MontrealCorpusTools / Montreal-Forced-Aligner

Command line utility for forced alignment using Kaldi
https://montrealcorpustools.github.io/Montreal-Forced-Aligner/
MIT License
1.27k stars 242 forks source link

About building Kaldi binaries for MFA #330

Open jichuanman opened 2 years ago

jichuanman commented 2 years ago

Hi, I am trying to get MFA work in my docker image(for some reason it must be based on ubuntu16.04). The prebuild binaries didn't work due to glibc version. So I am trying to build those binaries from scratch and it works. But after I remove the Kaldi directory from the image (keep the size of image as small as possible), MFA throws error like "No such file or directory: '/root/Documents/MFA/xxx/corpus_data/split1/feats.0.scp'". I figured that the binaries(like compute-mfcc-feats, gmm-align-compiled) were not working maybe due to lacking necessary libraries:

root@55f44fdffeb2:/app/core# ldd /root/Documents/MFA/thirdparty/bin/compute-mfcc-feats
        linux-vdso.so.1 =>  (0x00007ffe50036000)
        libkaldi-feat.so => not found
        libkaldi-util.so => not found
        libkaldi-matrix.so => not found
        libkaldi-base.so => not found
        libpthread.so.0 => /lib/x86_64-linux-gnu/libpthread.so.0 (0x00007f364b000000)
        libstdc++.so.6 => /usr/lib/x86_64-linux-gnu/libstdc++.so.6 (0x00007f364ac7e000)
        libgcc_s.so.1 => /lib/x86_64-linux-gnu/libgcc_s.so.1 (0x00007f364aa68000)
        libc.so.6 => /lib/x86_64-linux-gnu/libc.so.6 (0x00007f364a69e000)
        /lib64/ld-linux-x86-64.so.2 (0x00007f364b21d000)
        libm.so.6 => /lib/x86_64-linux-gnu/libm.so.6 (0x00007f364a395000)
root@55f44fdffeb2:/app/core# ldd /root/Documents/MFA/thirdparty/bin/gmm-align-compiled
        linux-vdso.so.1 =>  (0x00007ffd3a87a000)
        libkaldi-decoder.so => not found
        libkaldi-hmm.so => not found
        libkaldi-gmm.so => not found
        libkaldi-util.so => not found
        libkaldi-matrix.so => not found
        libkaldi-base.so => not found
        libfst.so.16 => not found
        libpthread.so.0 => /lib/x86_64-linux-gnu/libpthread.so.0 (0x00007fb3335c9000)
        libstdc++.so.6 => /usr/lib/x86_64-linux-gnu/libstdc++.so.6 (0x00007fb333247000)
        libgcc_s.so.1 => /lib/x86_64-linux-gnu/libgcc_s.so.1 (0x00007fb333031000)
        libc.so.6 => /lib/x86_64-linux-gnu/libc.so.6 (0x00007fb332c67000)
        /lib64/ld-linux-x86-64.so.2 (0x00007fb3337e6000)
        libm.so.6 => /lib/x86_64-linux-gnu/libm.so.6 (0x00007fb33295e000)

So I tried to add flags like "--static" to Kaldi configure script and build again. Problem solved but the size of collected binaries become so large(~1.4G). But the prebuilt ones are only ~300M.

I am wondering how to configure and build Kaldi correctly to get binaries like those I get via `mfa thirdparty download'. Any help or guidance is appreciated.

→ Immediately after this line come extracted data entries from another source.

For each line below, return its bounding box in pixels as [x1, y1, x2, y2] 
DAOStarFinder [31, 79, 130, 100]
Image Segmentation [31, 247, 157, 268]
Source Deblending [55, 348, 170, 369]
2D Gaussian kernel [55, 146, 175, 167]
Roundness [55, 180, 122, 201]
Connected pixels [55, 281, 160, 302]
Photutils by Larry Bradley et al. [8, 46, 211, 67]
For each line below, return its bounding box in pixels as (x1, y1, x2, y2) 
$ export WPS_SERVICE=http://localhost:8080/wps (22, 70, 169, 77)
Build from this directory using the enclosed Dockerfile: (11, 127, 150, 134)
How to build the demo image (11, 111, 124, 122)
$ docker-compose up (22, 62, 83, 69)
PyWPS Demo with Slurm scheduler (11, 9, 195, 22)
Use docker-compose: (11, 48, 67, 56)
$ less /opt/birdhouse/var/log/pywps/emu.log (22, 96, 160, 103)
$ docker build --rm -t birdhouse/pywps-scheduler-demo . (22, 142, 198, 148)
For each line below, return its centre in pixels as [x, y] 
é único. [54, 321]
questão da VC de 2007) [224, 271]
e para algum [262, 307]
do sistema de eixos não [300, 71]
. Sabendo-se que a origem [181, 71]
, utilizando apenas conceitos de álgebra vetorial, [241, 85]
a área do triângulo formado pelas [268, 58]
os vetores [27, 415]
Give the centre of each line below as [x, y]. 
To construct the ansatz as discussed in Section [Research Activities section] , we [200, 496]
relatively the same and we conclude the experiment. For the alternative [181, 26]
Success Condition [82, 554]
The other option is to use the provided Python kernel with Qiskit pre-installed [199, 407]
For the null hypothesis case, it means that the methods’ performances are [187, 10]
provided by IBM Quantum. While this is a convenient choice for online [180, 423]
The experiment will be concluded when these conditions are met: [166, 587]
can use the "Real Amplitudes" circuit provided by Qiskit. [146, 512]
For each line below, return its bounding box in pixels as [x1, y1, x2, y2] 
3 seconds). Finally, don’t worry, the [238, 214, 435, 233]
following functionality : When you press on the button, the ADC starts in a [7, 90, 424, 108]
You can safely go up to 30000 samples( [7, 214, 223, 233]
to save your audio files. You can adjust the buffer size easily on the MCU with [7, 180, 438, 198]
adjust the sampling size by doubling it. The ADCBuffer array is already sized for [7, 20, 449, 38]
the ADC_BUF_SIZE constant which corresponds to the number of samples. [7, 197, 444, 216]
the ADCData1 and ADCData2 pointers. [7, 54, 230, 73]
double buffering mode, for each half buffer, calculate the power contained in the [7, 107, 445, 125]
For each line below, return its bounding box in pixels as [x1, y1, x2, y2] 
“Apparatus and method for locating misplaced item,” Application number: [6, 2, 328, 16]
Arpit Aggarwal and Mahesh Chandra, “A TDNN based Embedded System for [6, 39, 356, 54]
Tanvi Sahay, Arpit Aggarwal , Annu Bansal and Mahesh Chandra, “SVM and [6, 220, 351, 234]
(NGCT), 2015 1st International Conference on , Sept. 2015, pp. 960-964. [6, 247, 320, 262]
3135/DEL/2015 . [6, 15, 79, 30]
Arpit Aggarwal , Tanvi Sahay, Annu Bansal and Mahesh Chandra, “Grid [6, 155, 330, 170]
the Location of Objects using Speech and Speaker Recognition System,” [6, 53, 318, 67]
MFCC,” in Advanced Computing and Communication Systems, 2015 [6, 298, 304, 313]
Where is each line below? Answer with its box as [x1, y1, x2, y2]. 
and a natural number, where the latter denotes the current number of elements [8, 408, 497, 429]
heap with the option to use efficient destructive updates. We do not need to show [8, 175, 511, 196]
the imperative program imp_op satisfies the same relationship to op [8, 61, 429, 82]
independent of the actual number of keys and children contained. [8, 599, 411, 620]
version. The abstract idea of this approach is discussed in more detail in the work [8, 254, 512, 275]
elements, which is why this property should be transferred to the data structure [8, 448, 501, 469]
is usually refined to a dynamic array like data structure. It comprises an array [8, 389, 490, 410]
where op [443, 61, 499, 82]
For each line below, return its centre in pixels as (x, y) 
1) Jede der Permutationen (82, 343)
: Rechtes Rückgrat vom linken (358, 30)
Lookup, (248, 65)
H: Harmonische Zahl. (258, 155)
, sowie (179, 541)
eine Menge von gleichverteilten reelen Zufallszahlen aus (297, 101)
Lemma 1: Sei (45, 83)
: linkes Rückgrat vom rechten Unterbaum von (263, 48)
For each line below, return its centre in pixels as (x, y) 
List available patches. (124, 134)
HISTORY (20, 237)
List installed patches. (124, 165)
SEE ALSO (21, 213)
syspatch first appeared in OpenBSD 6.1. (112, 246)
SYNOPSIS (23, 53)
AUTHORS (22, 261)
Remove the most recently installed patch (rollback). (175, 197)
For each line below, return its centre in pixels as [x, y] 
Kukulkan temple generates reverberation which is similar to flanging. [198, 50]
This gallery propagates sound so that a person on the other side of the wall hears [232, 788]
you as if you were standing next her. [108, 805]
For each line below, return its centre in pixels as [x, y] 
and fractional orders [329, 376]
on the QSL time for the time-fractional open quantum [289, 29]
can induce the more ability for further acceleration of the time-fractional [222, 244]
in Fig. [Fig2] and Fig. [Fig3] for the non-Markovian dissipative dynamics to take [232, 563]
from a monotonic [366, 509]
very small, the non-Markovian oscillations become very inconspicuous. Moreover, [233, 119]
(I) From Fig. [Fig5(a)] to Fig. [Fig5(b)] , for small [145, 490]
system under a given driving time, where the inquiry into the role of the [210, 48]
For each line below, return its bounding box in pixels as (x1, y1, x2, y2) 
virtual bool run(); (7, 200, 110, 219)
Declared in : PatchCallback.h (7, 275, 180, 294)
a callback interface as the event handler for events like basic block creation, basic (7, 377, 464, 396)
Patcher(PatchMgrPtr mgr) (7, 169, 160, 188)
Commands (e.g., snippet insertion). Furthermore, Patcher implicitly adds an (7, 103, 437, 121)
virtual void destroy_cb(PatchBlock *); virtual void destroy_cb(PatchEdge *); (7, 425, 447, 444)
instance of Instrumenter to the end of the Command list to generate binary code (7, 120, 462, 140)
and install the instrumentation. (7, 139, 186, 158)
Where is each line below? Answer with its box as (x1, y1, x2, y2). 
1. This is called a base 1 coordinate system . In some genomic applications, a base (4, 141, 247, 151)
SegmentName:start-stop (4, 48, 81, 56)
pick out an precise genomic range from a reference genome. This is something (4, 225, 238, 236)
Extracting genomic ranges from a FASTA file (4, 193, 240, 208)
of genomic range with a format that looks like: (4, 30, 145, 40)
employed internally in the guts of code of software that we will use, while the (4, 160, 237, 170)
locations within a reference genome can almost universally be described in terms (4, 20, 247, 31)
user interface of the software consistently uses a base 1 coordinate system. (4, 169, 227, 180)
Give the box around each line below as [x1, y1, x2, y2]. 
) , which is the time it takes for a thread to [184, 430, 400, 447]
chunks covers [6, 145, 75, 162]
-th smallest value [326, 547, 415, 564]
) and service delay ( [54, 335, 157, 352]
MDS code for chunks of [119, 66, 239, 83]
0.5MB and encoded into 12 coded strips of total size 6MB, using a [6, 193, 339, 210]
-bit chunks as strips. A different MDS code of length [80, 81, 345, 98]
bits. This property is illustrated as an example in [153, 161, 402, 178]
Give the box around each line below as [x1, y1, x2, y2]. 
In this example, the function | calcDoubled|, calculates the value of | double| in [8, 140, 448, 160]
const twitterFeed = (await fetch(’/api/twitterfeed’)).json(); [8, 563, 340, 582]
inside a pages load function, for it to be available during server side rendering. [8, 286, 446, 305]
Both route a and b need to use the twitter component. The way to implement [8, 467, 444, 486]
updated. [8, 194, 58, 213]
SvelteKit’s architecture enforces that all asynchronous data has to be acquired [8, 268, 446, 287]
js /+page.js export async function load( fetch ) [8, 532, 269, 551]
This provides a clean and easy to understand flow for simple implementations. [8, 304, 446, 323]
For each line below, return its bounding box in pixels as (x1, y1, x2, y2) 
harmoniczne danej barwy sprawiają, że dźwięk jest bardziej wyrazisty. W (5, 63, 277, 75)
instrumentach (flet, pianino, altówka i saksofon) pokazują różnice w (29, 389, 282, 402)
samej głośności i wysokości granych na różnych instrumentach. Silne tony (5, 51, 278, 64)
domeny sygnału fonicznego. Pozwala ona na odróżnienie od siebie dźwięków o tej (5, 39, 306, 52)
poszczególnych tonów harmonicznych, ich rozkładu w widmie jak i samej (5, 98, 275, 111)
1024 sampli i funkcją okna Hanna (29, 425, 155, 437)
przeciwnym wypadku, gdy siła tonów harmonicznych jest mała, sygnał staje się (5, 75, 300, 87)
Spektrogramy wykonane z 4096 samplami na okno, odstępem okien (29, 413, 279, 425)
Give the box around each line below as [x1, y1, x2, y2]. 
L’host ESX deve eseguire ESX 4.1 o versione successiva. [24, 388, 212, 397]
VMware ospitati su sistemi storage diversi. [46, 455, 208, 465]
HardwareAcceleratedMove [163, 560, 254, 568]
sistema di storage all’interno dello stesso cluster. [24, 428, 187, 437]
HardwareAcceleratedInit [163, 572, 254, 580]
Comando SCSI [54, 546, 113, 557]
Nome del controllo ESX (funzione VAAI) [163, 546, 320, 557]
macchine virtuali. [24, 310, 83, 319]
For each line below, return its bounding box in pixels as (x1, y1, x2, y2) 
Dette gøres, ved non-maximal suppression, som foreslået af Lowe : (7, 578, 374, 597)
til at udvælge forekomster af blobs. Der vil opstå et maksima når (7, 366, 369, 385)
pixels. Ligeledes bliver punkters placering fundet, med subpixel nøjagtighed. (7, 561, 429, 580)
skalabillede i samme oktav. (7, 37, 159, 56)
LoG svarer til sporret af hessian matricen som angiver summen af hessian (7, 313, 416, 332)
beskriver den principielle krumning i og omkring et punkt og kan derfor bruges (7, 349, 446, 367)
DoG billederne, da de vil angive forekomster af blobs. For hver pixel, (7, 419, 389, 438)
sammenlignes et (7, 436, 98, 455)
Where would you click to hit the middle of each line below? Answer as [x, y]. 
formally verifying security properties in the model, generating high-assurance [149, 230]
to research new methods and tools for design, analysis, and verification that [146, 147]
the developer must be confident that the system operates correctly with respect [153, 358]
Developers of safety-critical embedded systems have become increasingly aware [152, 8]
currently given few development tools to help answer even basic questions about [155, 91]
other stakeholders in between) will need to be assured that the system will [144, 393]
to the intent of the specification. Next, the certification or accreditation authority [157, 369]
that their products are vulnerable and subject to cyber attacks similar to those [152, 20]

btw: Thanks for the great tool! MFA really helps me a lot in my tts project.

mmcauliffe commented 2 years ago

Oh man, right, I remember getting the massive binaries and there was indeed some flag that I had to change. I'll try to dig through my build directory and see if I have a record of it, but they should be static, except for openblas, iirc, but I don't remember what the flag. It was also done through the cmake style, I know that.

huydang2106 commented 1 year ago

Can you help me with building these Kaldi binaries, please.